Mercury producer Artie Kornfeld nevertheless believed in the Cowsills’ hit potential and arranged an independent session. He persuaded the siblings’ mother, Barbara, to add her voice, and the result was the memorable “The Rain, the Park and Other Things.” Capitalizing on the family’s wholesome image, Kornfeld placed the track with MGM, which released it in the fall of 1967; it climbed to number two on the national charts and sold more than a million copies. The Cowsills’ self-titled debut album followed, and the title song from 1968’s We Can Fly became their second hit. By then sister Susan and brother Paul had joined the lineup. “Indian Lake” reached the Top Ten later that year, and in 1969 the title song from the rock musical Hair gave the group its highest-charting single. Around the same period Columbia Pictures sent screenwriters to study the Cowsills’ everyday routine for a prospective series; although the project never materialized, it later inspired the fictionalized The Partridge Family.

By the time The Partridge Family debuted on television in 1970, the Cowsills’ popularity had already begun to fade, and after the 1971 release of On My Side the group disbanded. That year Bill Cowsill, briefly considered as a touring replacement for Brian Wilson in the Beach Boys, issued the solo album Nervous Breakthrough, yet the siblings remained largely inactive musically for the rest of the decade. In the late 1970s Bob, John, Susan, and Paul recorded original songs with producer Chuck Plotkin, but those tracks stayed unreleased. Barbara Cowsill died on January 31, 1985. During the 1990s the children recovered some of their earlier visibility: Barry pursued a solo career, Bill formed the country band the Blue Shadows, and Susan joined the Continental Drifters, the New Orleans-via-Los Angeles supergroup that also included her husband, former dB Peter Holsapple, and ex-Bangle Vicki Peterson.
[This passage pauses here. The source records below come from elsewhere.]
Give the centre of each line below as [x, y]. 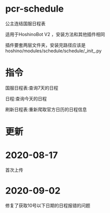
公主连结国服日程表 [25, 23]
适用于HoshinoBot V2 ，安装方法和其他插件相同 [55, 34]
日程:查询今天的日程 [26, 98]
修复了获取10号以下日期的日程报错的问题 [48, 205]
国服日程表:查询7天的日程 [32, 88]
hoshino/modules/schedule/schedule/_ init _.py [53, 51]
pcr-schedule [35, 9]
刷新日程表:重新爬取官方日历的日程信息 [46, 109]
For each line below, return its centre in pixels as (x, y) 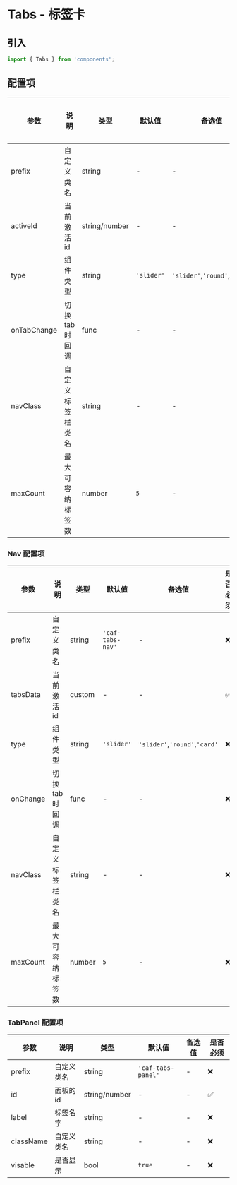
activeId (24, 225)
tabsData (26, 694)
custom (82, 694)
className (29, 1141)
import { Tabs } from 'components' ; (61, 59)
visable (23, 1165)
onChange (28, 799)
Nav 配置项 (26, 554)
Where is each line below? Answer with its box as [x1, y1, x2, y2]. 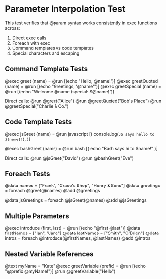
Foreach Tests [5, 169, 50, 178]
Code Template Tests [5, 118, 72, 126]
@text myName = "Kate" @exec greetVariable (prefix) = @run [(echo [5, 263, 146, 269]
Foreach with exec [12, 40, 51, 46]
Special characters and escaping [12, 50, 80, 56]
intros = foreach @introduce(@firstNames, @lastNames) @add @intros [5, 235, 151, 241]
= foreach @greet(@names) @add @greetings [5, 188, 100, 194]
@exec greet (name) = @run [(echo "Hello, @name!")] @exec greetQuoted [5, 78, 158, 84]
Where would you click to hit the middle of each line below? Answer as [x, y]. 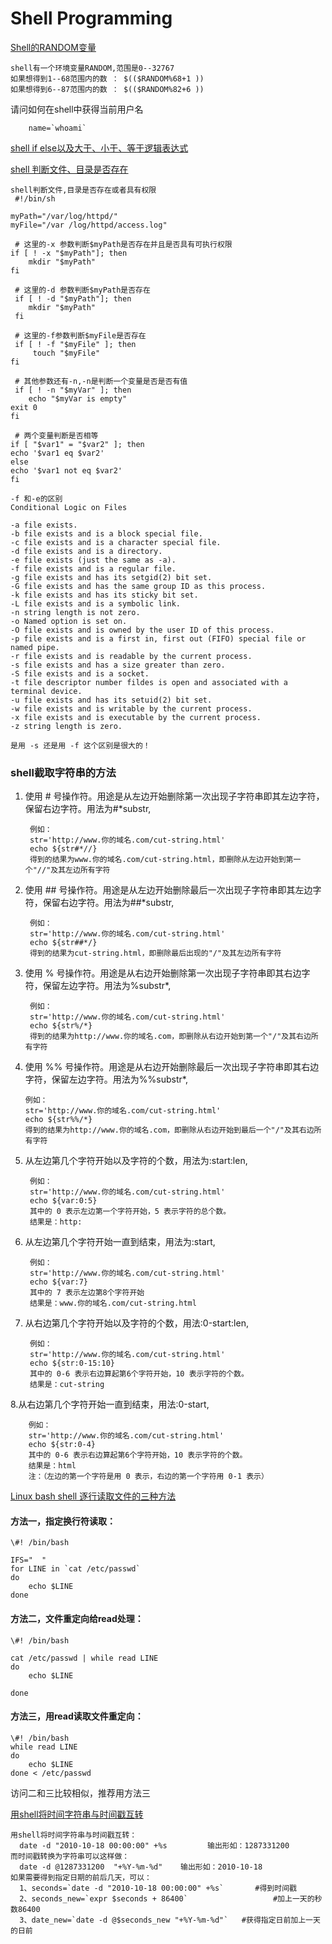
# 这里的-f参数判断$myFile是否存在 [80, 335]
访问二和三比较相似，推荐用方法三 [80, 1793]
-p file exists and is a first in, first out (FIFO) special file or [158, 638]
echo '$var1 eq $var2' [57, 453]
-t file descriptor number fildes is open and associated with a [149, 682]
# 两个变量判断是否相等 [56, 435]
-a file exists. [44, 525]
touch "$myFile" [66, 353]
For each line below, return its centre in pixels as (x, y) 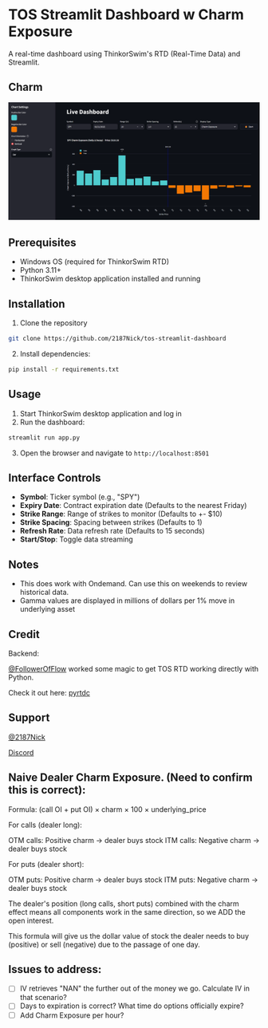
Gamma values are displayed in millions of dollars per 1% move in (127, 601)
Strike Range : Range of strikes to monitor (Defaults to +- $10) (121, 514)
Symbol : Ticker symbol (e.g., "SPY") (80, 497)
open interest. (31, 920)
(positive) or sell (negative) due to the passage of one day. (104, 944)
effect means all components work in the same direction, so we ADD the (127, 912)
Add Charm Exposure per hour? (72, 1015)
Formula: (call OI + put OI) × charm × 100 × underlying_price (107, 809)
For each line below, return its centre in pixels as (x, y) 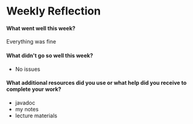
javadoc (25, 103)
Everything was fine (31, 42)
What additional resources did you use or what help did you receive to (96, 83)
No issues (28, 69)
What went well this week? (41, 28)
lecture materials (36, 116)
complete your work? (34, 90)
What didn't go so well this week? (50, 55)
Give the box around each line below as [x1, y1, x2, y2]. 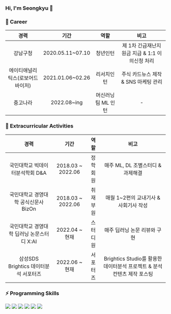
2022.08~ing [50, 99, 83, 106]
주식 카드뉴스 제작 [121, 71, 162, 78]
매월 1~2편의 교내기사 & [105, 194, 161, 201]
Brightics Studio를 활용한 [103, 255, 162, 262]
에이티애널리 [9, 67, 37, 74]
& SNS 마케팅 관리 [121, 78, 163, 85]
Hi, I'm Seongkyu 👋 [5, 5, 53, 12]
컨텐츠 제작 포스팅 [112, 270, 154, 277]
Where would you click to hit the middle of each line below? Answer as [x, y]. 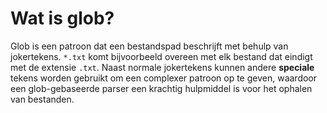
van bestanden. [42, 99]
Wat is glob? [62, 18]
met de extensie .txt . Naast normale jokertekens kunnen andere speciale [162, 67]
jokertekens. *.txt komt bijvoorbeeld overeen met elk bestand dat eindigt [161, 56]
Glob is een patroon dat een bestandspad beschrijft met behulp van [149, 46]
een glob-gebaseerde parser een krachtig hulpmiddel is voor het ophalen [161, 88]
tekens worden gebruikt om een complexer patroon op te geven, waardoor [164, 78]
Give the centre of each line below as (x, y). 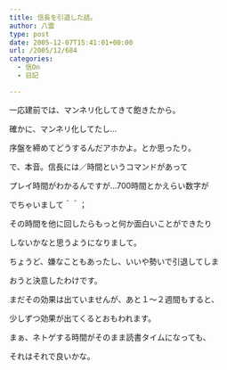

In 1994 the “core four”—Bob, John, Susan, and Paul—contributed the new track “Is It Any Wonder” to the Yellow Pills, Vol. 1 compilation, followed by the studio album Global in 1998.

When Hurricane Katrina struck New Orleans on August 29, 2005, Susan and her family had already left the city, but brother Barry, then living there as well, had not. Susan last spoke with him by phone on September 1. The family searched for four months until his body was found and identified on December 28. Another loss came in 2006 when Bill died in February at age 58 following ongoing health problems.

A documentary titled Family Band: The Cowsills Story premiered at the Rhode Island International Film Festival in 2010 and later aired on Showtime. The film renewed interest in the group, prompting Bob, Susan, and Paul to lead a revived version of the Cowsills that performed occasional club dates and joined several summer editions of the Turtles’ “Happy Together” Tour. The new configuration featured Bob’s son Ryan Cowsill on keyboards, Paul’s son Brendon Cowsill on guitars, and Susan’s second husband Russ Broussard on drums. (John Cowsill has separately toured as a member of the Beach Boys, playing keyboards and drums.) In 2022 the reunited Cowsills issued their first album in twenty-four years, Rhythm of the World, on Omnivore Recordings.